Skip to main content

Synopsis Data Engine

Synopsis

This operator uses the provided Synopsis Data Engine Service to compute synopsis of the streamed data events in a streaming analytic workflow.

Description

To utilize this operators functionality a Synopsis Data Engine Service (SDE Service) has to be set up. The Kafka cluster and the names of the request, data and output topic used by the SDE Service has to be provided to the operator.

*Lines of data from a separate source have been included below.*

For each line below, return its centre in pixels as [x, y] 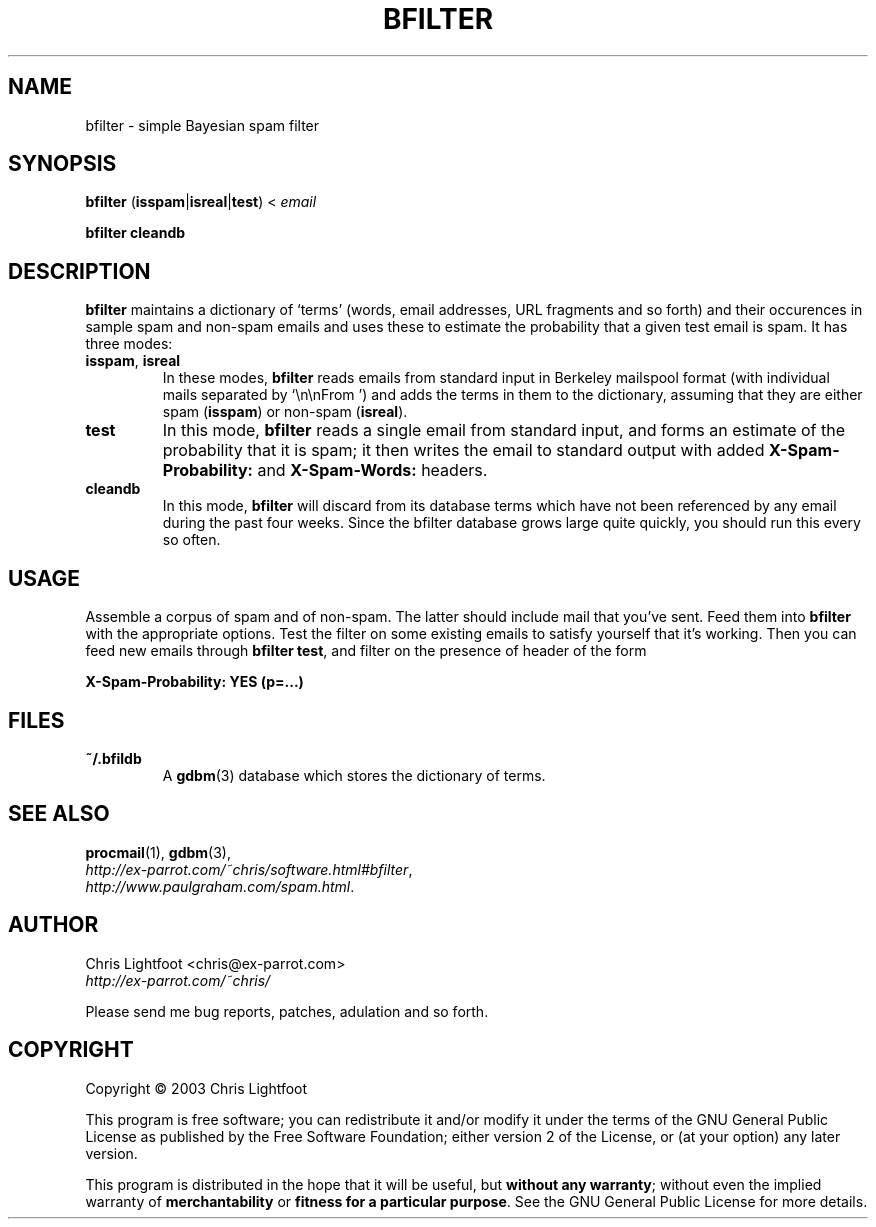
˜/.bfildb [113, 758]
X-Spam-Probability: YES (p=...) [194, 682]
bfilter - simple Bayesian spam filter [202, 125]
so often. [191, 540]
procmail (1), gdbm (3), [158, 852]
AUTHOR [53, 925]
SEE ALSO [59, 814]
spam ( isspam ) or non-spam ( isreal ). [285, 412]

The operator sends configuration messages to the request topic of the kafka cluster to configure the required synopsis computation. Then the input data events received at the input stream port are pushed to the data topic of the Kafka cluster. The SDE Service will compute the synopsis. The operator will send estimate requests through the request topic to the SDE Service (frequency: estimate frequency) to request the resulting estimates from the SDE Service (they will be pushed to the output topic of the Kafka cluster). If estimate continuous is selected, the synopsis is configured to produce continuous estimates, hence the estimate requests are not send in this case.

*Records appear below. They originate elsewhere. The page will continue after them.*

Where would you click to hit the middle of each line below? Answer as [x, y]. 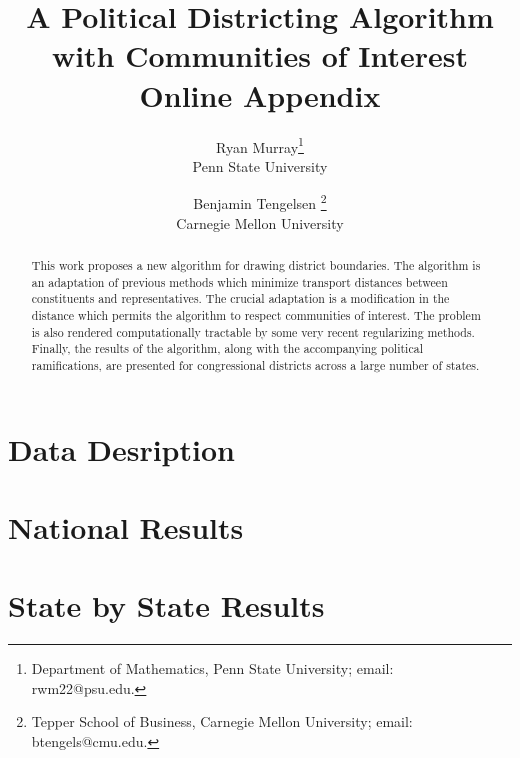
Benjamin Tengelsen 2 [260, 201]
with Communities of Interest [260, 55]
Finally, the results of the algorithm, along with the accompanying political [227, 348]
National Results [126, 526]
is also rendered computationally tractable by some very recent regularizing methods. [253, 331]
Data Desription [121, 448]
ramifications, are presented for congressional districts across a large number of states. [255, 364]
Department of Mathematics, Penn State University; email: [212, 668]

The operator reads from the output topic of the kafka cluster and pushes the computed estimated events further downstream (to the output stream port).

This is a streaming operator and needs to be placed inside a Streaming Nest or a Streaming Optimization operator. The operator defines the logical functionality and can be used in all streaming analytic workflow for any supported streaming platform (currently Flink and Spark). The actual implementation used depends on the type of connection connected to the Streaming Nest operator in which this operator is placed.

Input

connection

The connection to the Kafka Cluster which is used by the Synopsis Data Engine Service for communication.

input stream

The input of this streaming operation. It needs to receive the output of a preceding streaming operator, to define the flow of data events in the streaming analytic workflow.

Output

output stream

The output of this streaming operation. Connect it to the next Streaming operator to define the flow of the data events in the designed streaming analytic workflow.

Parameters

Synopsis type

The synopsis applied on the stream.

  • count min: count min synopsis.
  • bloom filter: bloom filter synopsis.
  • ams: ams synopsis.
  • dft: dft correlations synopsis.
  • lsh: lsh synopsis.
  • core sets: core sets synopsis.
  • hyper log log: hyper log log synopsis.
  • sticky sampling: sticky sampling synopsis.
  • lossy counting: lossy counting synopsis.
  • chain sampler: chain sampler synopsis.
  • gk quantiles: gk quantiles synopsis.
  • maritime: maritime synopsis (used for Use Case 3 of the INFORE project).
  • top k: top k synopsis.
  • optimal distributed window sampling: optimal distributed window sampling synopsis.
  • optimal distributed sampling: optimal distributed sampling synopsis.
  • window quantiles: window quantiles synopsis.

Data set key

Data set key.

Synopsis params

The parameters of the selected synopsis type (comma separated).

Synopsis parallelism

The parallelism level of the computation of the synopsis in the SDE Service

U id

The unique ID used by the synopsis computation.

Stream id key

Key in the data that should be used as StreamId.

Estimate type

Configure the estimation type for the selected synopsis type.

Estimate frequency

Frequency in which estimate requests are send to the SDE Service

Estimate params

Parameters used in the estimate requests (comma separated).

Request topic

Name of the Kafka topic used by the SDE Service to receive request/configuration messages.

Data topic

Name of the Kafka topic used by the SDE Service to receive input data events

Output topic

Name of the Kafka topic used by the SDE Service to push output data events to.